(Records from a data collection)

Start of Block

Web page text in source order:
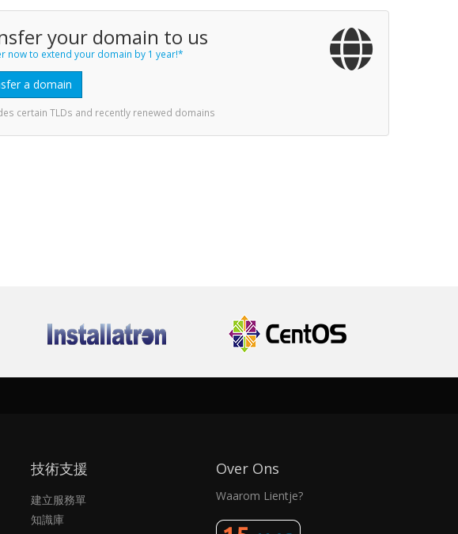
your domain to us
now to extend your domain by 1 year!*
a domain
certain TLDs and recently renewed domains
技術支援
建立服務單
知識庫
Over Ons
Waarom Lientje?
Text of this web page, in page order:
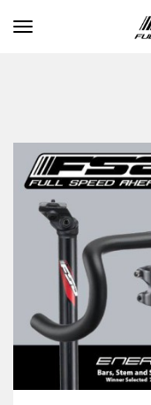
Toggle navigation

End of Block

Every line of the data above is to be set down exactly; the pictures are not.

● **Solution to this exercise**
Web page text in source order:
your domain to us
now to extend your domain by 1 year!*
a domain
certain TLDs and recently renewed domains
技術支援
建立服務單
知識庫
Over Ons
Waarom Lientje?
Text of this web page, in page order:
Toggle navigation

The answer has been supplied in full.